**EXERCISE PROMPT:** From the records below, output exactly the lines running from the line containing "Item 1 [6, 250, 29, 261]" through the line containing "This is a answer", and no others.

**Items listed in a dataset:**

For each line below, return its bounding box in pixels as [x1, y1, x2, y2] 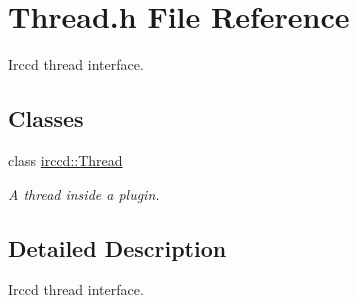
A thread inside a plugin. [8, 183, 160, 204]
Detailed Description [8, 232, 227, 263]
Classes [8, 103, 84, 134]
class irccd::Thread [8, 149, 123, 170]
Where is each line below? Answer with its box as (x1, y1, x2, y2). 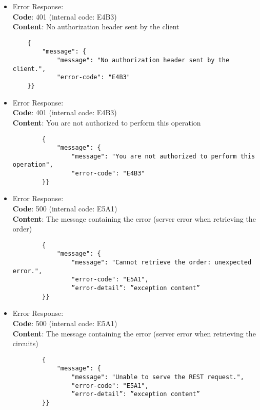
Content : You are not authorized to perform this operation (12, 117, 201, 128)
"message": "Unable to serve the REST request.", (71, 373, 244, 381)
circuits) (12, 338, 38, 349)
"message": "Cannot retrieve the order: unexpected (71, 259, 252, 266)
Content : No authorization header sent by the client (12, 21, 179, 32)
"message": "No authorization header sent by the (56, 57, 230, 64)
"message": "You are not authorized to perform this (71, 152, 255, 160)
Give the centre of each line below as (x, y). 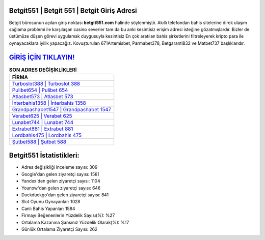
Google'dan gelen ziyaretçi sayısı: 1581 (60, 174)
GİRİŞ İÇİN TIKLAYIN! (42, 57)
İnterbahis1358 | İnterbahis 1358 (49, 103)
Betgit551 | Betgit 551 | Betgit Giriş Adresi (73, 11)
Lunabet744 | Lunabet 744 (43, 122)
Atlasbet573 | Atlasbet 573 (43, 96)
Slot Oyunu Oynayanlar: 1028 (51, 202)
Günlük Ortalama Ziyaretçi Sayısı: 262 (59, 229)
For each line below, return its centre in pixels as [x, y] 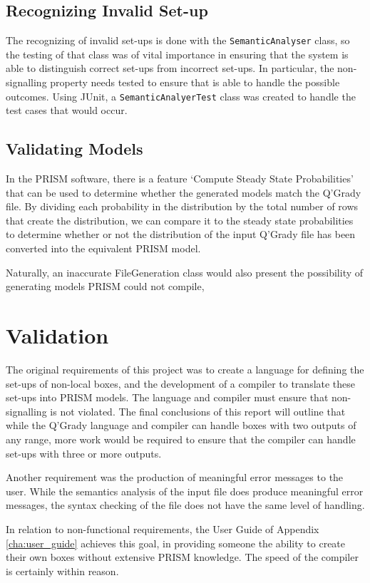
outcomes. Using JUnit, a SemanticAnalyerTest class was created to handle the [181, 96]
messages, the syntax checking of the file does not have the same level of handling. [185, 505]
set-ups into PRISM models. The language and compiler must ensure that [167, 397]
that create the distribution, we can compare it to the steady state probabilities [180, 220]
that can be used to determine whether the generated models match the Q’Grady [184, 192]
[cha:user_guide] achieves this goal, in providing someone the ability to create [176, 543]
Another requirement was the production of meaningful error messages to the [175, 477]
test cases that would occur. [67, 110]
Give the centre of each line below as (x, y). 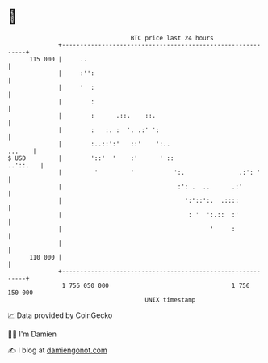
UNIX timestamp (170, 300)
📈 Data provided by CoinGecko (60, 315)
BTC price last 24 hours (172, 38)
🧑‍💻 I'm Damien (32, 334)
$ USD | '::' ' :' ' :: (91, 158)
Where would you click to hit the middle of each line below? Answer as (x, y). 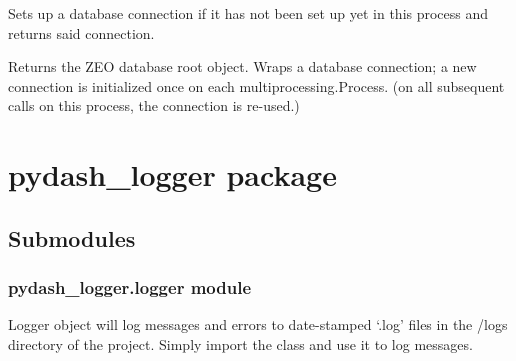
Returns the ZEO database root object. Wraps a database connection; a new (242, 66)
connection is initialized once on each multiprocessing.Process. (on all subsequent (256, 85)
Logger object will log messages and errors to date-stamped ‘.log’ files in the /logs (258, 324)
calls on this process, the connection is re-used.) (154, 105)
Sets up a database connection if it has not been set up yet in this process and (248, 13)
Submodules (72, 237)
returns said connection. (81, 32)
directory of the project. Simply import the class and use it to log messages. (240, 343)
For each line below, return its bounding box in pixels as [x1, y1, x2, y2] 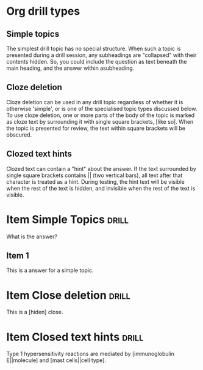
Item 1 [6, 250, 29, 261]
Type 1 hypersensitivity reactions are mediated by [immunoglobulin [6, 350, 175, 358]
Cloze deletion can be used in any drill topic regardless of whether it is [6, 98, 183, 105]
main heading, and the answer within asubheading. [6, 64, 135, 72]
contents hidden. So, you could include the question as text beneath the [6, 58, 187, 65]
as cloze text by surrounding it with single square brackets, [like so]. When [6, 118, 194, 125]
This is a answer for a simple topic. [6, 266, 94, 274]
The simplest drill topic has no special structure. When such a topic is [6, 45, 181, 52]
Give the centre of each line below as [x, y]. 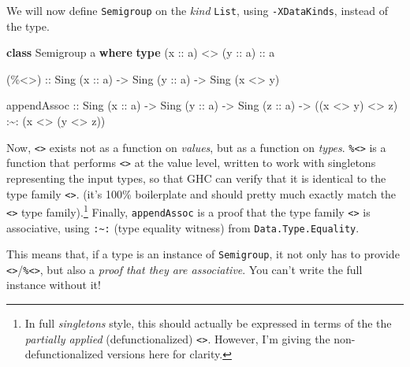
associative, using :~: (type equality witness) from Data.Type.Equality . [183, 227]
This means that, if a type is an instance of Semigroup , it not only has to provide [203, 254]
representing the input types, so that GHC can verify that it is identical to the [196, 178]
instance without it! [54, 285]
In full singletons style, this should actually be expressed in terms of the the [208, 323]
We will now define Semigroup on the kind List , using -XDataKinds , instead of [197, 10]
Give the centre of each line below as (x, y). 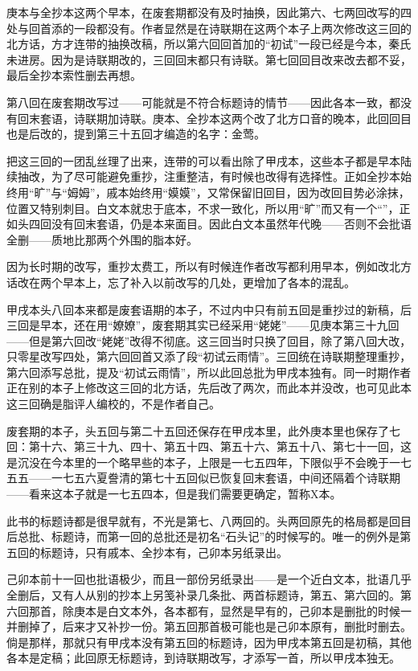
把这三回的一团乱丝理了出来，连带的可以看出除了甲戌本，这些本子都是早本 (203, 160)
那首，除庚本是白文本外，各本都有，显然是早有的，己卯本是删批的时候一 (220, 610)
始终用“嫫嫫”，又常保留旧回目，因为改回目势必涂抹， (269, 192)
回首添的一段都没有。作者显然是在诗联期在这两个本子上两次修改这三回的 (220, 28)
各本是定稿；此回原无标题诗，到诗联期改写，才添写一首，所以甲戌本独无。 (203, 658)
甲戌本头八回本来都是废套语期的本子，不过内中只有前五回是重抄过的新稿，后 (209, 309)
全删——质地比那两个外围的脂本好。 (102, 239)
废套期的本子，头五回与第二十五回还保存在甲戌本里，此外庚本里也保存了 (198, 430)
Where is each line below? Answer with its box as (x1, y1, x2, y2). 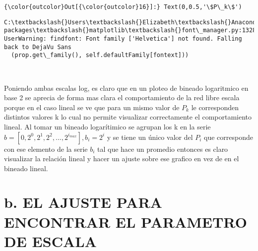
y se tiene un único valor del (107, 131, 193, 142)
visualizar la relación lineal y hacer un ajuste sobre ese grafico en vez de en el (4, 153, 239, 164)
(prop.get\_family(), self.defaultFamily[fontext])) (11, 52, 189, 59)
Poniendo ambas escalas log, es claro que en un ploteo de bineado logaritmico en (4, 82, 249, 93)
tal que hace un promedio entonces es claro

--

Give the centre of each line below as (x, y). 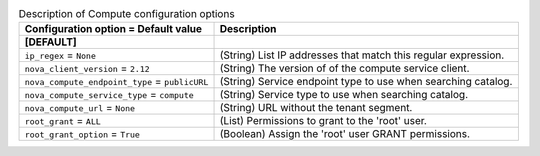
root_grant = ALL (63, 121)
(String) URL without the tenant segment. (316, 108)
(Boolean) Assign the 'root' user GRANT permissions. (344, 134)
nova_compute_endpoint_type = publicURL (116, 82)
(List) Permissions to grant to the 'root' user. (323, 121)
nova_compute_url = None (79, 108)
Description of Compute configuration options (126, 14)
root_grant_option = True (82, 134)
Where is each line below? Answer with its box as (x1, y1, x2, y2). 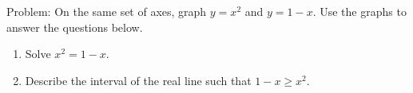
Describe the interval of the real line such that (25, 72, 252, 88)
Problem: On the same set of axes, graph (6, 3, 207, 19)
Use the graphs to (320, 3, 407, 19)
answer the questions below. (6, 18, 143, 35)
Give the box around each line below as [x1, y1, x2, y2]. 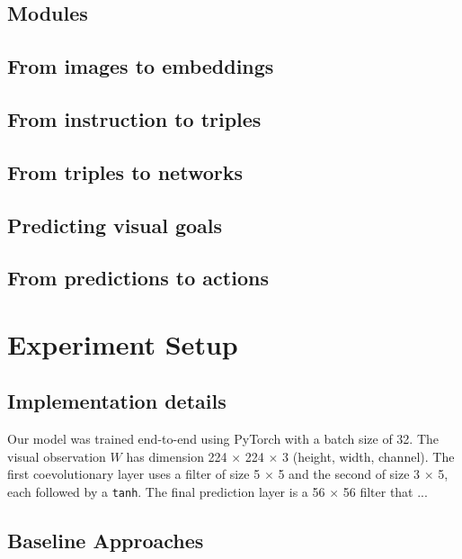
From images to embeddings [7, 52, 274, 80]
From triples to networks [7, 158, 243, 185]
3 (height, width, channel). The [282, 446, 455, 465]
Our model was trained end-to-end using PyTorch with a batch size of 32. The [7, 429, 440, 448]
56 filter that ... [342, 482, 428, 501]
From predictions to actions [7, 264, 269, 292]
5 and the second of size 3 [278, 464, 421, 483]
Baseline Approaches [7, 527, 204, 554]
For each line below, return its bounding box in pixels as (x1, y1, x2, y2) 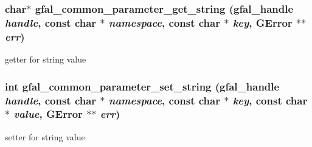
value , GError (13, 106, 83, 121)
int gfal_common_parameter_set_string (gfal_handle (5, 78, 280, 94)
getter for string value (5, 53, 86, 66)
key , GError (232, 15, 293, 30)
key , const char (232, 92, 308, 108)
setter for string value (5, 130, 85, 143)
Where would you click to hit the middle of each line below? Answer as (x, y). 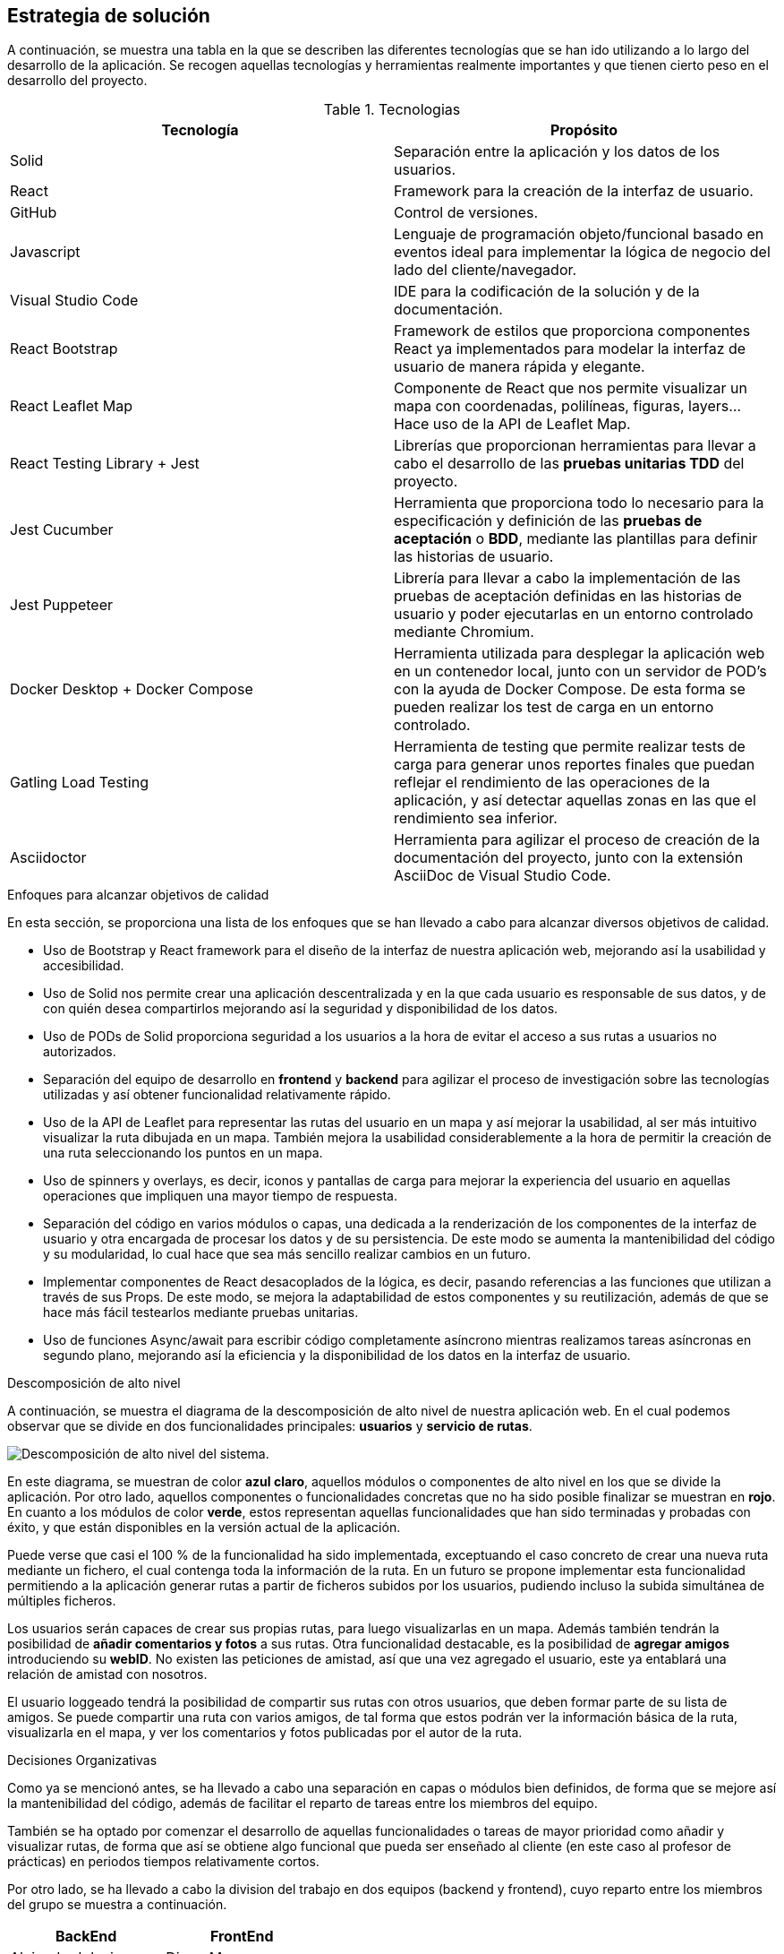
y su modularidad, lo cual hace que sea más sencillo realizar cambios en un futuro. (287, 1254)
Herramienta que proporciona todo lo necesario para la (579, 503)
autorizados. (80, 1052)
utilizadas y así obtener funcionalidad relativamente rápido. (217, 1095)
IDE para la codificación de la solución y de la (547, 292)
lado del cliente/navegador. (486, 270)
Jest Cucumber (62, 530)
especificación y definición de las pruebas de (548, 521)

* * *

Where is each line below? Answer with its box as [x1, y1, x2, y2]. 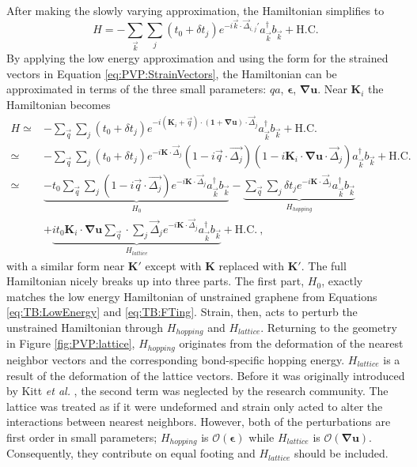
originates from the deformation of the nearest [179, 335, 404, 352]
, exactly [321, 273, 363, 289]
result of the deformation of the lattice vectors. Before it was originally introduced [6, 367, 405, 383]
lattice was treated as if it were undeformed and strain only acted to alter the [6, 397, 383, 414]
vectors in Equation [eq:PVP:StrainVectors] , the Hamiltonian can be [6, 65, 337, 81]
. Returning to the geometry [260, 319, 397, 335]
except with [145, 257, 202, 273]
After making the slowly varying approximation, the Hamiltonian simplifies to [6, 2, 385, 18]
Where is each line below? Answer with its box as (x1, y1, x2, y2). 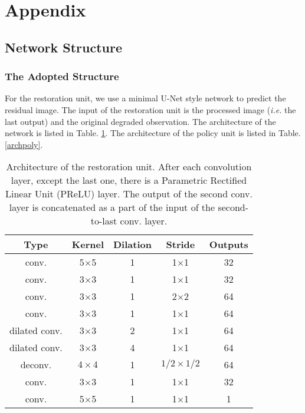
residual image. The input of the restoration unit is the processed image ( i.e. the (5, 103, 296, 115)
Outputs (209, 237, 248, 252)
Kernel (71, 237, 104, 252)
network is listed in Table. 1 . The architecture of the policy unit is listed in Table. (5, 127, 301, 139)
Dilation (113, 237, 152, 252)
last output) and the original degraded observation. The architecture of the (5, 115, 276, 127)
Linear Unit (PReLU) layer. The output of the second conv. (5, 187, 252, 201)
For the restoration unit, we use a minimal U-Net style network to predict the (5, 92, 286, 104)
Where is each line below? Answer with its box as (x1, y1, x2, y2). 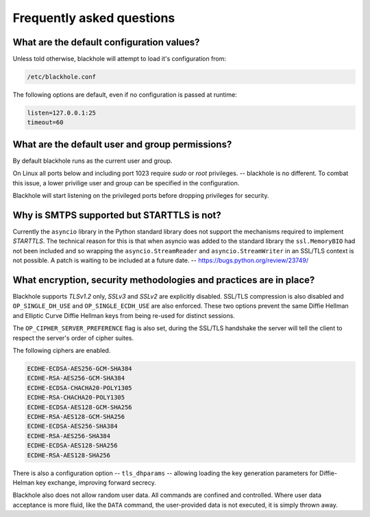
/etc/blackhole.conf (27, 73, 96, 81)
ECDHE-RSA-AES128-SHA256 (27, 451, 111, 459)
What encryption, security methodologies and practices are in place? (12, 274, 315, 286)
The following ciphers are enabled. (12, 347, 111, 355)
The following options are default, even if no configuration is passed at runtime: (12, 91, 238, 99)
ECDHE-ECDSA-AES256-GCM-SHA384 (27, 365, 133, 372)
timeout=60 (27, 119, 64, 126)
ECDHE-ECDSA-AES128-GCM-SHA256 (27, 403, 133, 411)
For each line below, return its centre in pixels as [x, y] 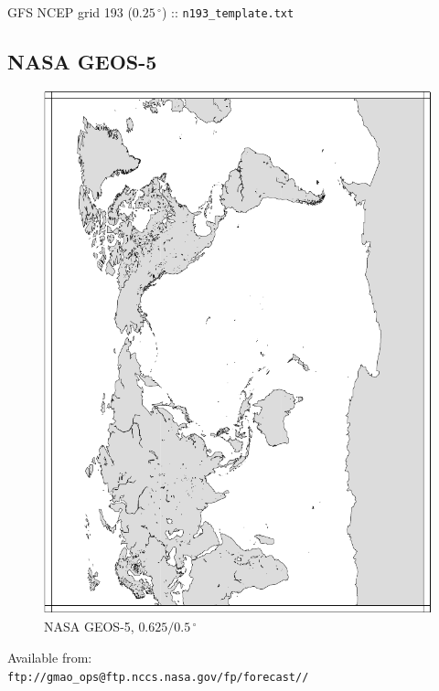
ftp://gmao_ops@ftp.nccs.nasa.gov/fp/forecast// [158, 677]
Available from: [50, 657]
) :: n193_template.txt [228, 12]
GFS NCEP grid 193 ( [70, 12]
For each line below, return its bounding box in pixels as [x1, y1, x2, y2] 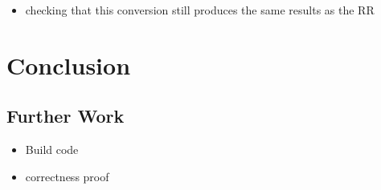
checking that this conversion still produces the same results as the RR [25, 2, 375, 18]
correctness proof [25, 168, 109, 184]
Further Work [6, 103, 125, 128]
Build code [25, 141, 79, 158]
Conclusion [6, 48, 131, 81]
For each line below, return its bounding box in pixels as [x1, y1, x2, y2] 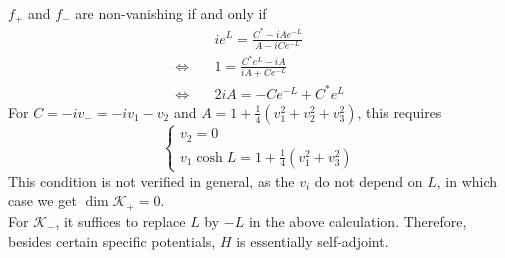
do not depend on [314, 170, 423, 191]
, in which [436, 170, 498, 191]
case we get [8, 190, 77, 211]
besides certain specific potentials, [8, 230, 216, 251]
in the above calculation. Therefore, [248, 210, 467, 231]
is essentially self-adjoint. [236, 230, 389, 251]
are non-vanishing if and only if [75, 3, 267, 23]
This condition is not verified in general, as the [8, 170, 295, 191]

**YOUR RESPONSE:**
Item 1 [6, 250, 29, 261]
Type 1 hypersensitivity reactions are mediated by [immunoglobulin [6, 350, 175, 358]
Cloze deletion can be used in any drill topic regardless of whether it is [6, 98, 183, 105]
main heading, and the answer within asubheading. [6, 64, 135, 72]
contents hidden. So, you could include the question as text beneath the [6, 58, 187, 65]
as cloze text by surrounding it with single square brackets, [like so]. When [6, 118, 194, 125]
This is a answer for a simple topic. [6, 266, 94, 274]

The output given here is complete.